No entanto, não colocou de parte a eventualidade dos festejos serem cancelados ou adiados, como já tem acontecido, devido às condições climáticas.
Além dos corsos de 15 e 17 (terça-feira de Entrudo), na avenida do Brasil e Buarcos, com escolas de samba e grupos locais, o Carnaval da Figueira da Foz inclui um desfile noturno no dia 14, um sábado.
O mau tempo é a justificação do executivo municipal para o adiamento da terceira edição do Concurso Gastronómico do Arroz-Doce, prevista para sábado.
“Devido às condições climatéricas que se fazem sentir e tendo em conta o esforço das freguesias nos trabalhos de limpeza e desobstrução de vias, entre outros, entendeu-se não estarem reunidas as condições que permitam a todas as Juntas de Freguesia participarem de igual forma”, lê-se num comunicado da Câmara.

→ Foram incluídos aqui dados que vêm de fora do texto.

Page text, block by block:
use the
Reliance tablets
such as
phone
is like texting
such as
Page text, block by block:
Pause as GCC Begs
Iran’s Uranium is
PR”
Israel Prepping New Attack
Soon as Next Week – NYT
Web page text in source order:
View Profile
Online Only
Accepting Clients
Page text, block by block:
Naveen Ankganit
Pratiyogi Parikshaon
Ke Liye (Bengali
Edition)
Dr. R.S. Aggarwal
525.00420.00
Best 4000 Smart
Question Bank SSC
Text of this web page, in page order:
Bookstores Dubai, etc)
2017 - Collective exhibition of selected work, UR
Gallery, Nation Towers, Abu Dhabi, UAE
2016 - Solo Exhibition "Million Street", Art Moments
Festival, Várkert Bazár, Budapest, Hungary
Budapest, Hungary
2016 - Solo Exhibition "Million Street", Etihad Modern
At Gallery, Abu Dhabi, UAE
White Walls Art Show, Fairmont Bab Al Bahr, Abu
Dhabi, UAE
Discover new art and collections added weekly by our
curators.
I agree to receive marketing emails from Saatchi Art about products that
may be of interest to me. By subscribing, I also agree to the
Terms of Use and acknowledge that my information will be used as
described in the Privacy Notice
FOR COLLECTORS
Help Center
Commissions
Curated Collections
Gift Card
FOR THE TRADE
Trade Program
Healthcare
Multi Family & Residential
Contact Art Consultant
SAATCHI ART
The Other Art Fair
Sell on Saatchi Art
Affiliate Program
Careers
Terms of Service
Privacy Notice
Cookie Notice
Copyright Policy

Depois da passagem da depressão Kristin, na semana passada, Portugal continental está agora a ser afetado pela passagem da depressão Leonardo, com chuva persistente e por vezes forte, vento e forte agitação marítima, tendo sido emitidos vários avisos laranja (o segundo mais grave) pelo Instituto Português do Mar e da Atmosfera.

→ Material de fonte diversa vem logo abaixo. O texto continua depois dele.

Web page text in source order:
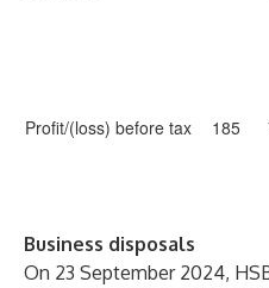
Profit/(loss) before tax 185
Business disposals
On 23 September 2024,
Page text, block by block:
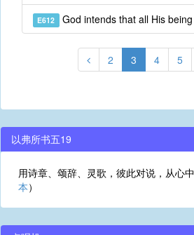
E612 God intends that all His being
2 3 4 5
以弗所书五19
用诗章、颂辞、灵歌，彼此对说，从心
本）
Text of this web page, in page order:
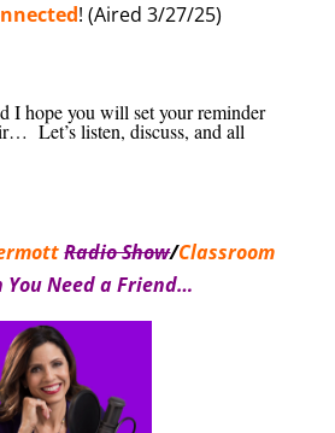
! (Aired 3/27/25)
I hope you will set your reminder
Let’s listen, discuss, and all
Radio Show/Classroom
You Need a Friend…
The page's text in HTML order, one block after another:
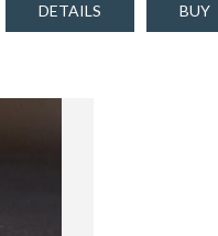
DETAILS BUY
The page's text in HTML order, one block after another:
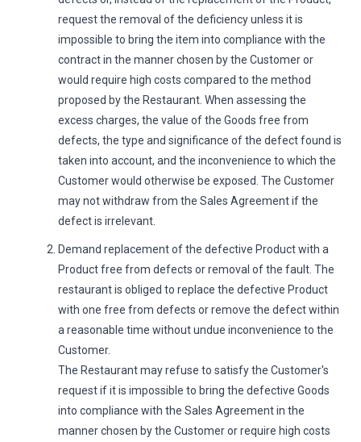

Onze pessoas morreram em Portugal desde a semana passada na sequência da passagem das depressões Kristin e Leonardo, que provocaram também algumas centenas de feridos e desalojados.
A destruição total ou parcial de casas, empresas e equipamentos, a queda de árvores e de estruturas, o fecho de estradas, escolas e serviços de transporte, e o corte de energia, água e comunicações são as principais consequências materiais do temporal.